───── Records for this exercise
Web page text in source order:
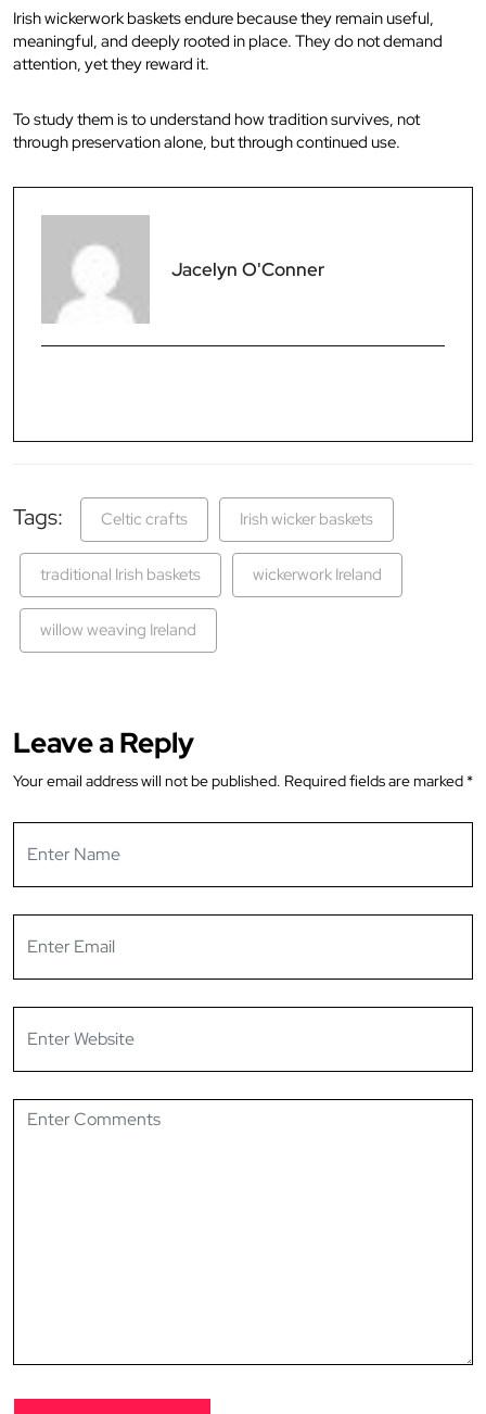
Irish wickerwork baskets endure because they remain useful,
meaningful, and deeply rooted in place. They do not demand
attention, yet they reward it.
To study them is to understand how tradition survives, not
through preservation alone, but through continued use.
Jacelyn O'Conner
Tags: Celtic crafts Irish wicker baskets
traditional Irish baskets wickerwork Ireland
willow weaving Ireland
Leave a Reply
Your email address will not be published. Required fields are marked *
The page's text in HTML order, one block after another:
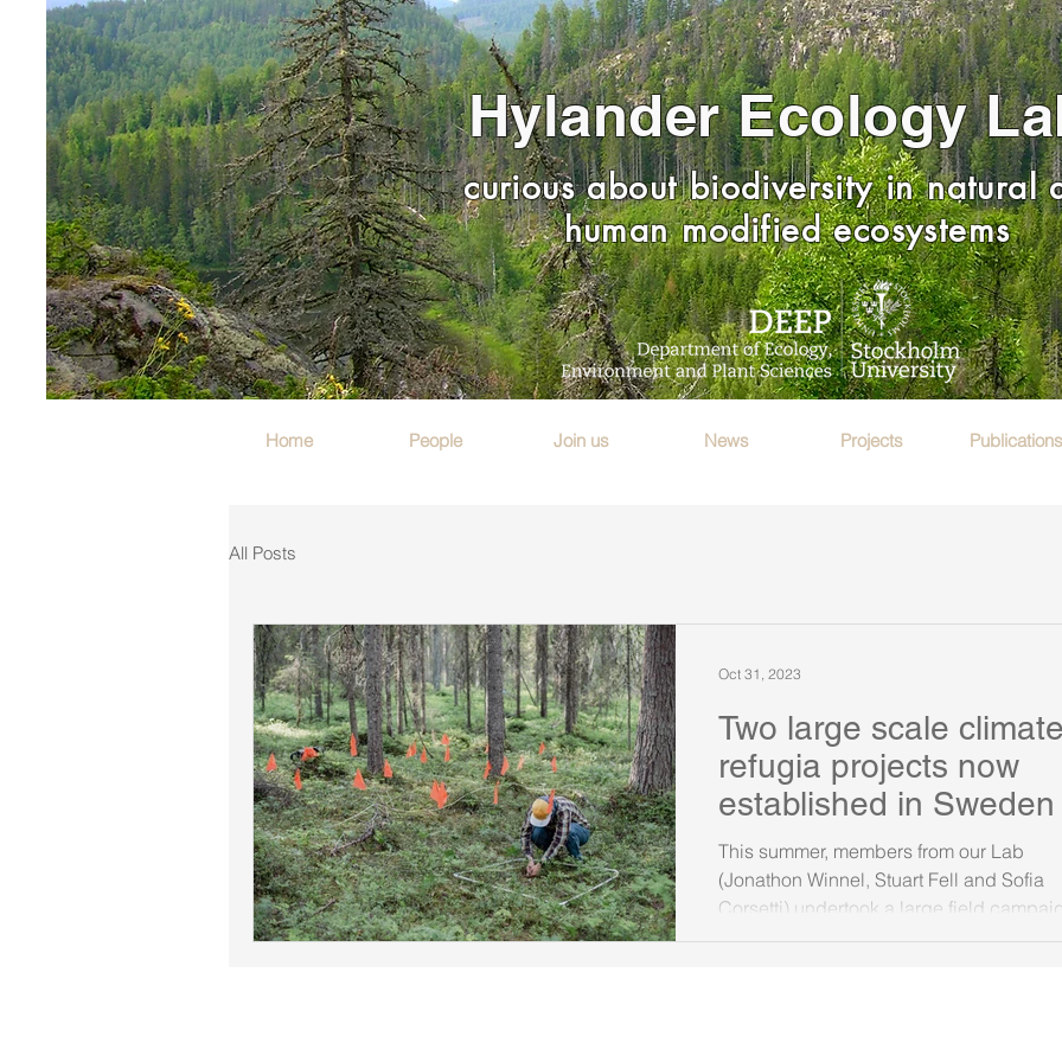
Hylander Ecology
curious about biodiversity in natural
human modified ecosystems
Home People Join us News Projects Publications
All Posts
Two large scale
refugia projects now
established in Sweden
This summer, members from our Lab
(Jonathon Winnel, Stuart Fell and Sofia
Corsetti) undertook a large field
across Sweden to...
Oct 31, 2023
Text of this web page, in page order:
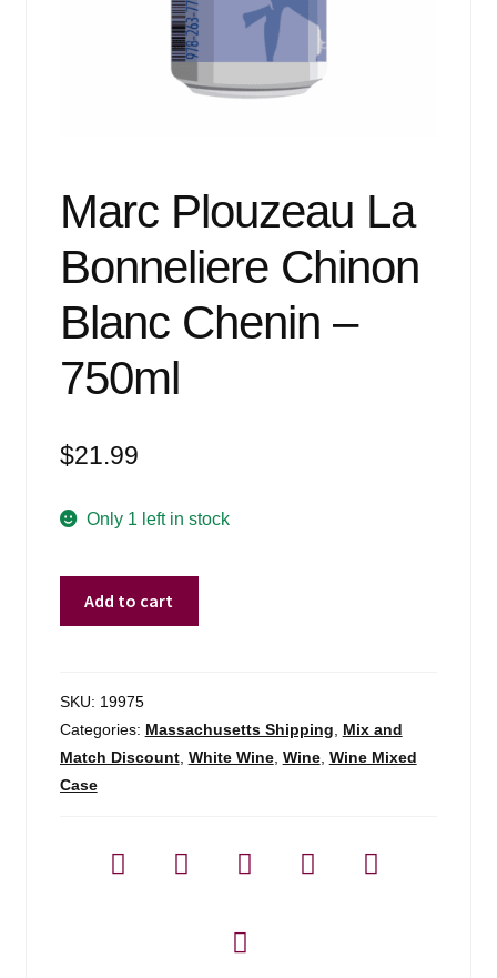
Marc Plouzeau La
Bonneliere Chinon
Blanc Chenin –
750ml
$21.99
Only 1 left in stock
Chinon
Blanc
Chenin
-
Add to cart
SKU: 19975
Categories: Massachusetts Shipping, Mix and
Match Discount, White Wine, Wine, Wine Mixed
Case
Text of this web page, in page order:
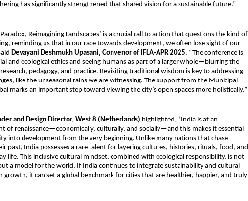
has significantly strengthened that shared vision for a sustainable future.”
Reimagining Landscapes’ is a crucial call to action that questions the kind of
reminding us that in our race towards development, we often lose sight of our
Devayani Deshmukh Upasani, Convenor of IFLA-APR 2025. “The conference is
and ecological ethics and seeing humans as part of a larger whole—blurring the
pedagogy, and practice. Revisiting traditional wisdom is key to addressing
like the unseasonal rains we are witnessing. The support from the Municipal
marks an important step toward viewing the city’s open spaces more holistically.”
and Design Director, West 8 (Netherlands) highlighted, “India is at an
of renaissance—economically, culturally, and socially—and this makes it essential
into development from the very beginning. Unlike many nations that chase
past, India possesses a rare talent for layering cultures, histories, rituals, food, and
life. This inclusive cultural mindset, combined with ecological responsibility, is not
a model for the world. If India continues to integrate sustainability and cultural
growth, it can set a global benchmark for cities that are healthier, happier, and truly
──────────
*Instructions for the task:*
From the records above, extract the lines from the one holding "Irish wickerwork baskets" through the one holding "like the unseasonal", word for word; omit the pictures.

*Written solution:*
Irish wickerwork baskets endure because they remain useful,
meaningful, and deeply rooted in place. They do not demand
attention, yet they reward it.
To study them is to understand how tradition survives, not
through preservation alone, but through continued use.
Jacelyn O'Conner
Tags: Celtic crafts Irish wicker baskets
traditional Irish baskets wickerwork Ireland
willow weaving Ireland
Leave a Reply
Your email address will not be published. Required fields are marked *
The page's text in HTML order, one block after another:
Hylander Ecology
curious about biodiversity in natural
human modified ecosystems
Home People Join us News Projects Publications
All Posts
Two large scale
refugia projects now
established in Sweden
This summer, members from our Lab
(Jonathon Winnel, Stuart Fell and Sofia
Corsetti) undertook a large field
across Sweden to...
Oct 31, 2023
Text of this web page, in page order:
Marc Plouzeau La
Bonneliere Chinon
Blanc Chenin –
750ml
$21.99
Only 1 left in stock
Chinon
Blanc
Chenin
-
Add to cart
SKU: 19975
Categories: Massachusetts Shipping, Mix and
Match Discount, White Wine, Wine, Wine Mixed
Case
Text of this web page, in page order:
has significantly strengthened that shared vision for a sustainable future.”
Reimagining Landscapes’ is a crucial call to action that questions the kind of
reminding us that in our race towards development, we often lose sight of our
Devayani Deshmukh Upasani, Convenor of IFLA-APR 2025. “The conference is
and ecological ethics and seeing humans as part of a larger whole—blurring the
pedagogy, and practice. Revisiting traditional wisdom is key to addressing
like the unseasonal rains we are witnessing. The support from the Municipal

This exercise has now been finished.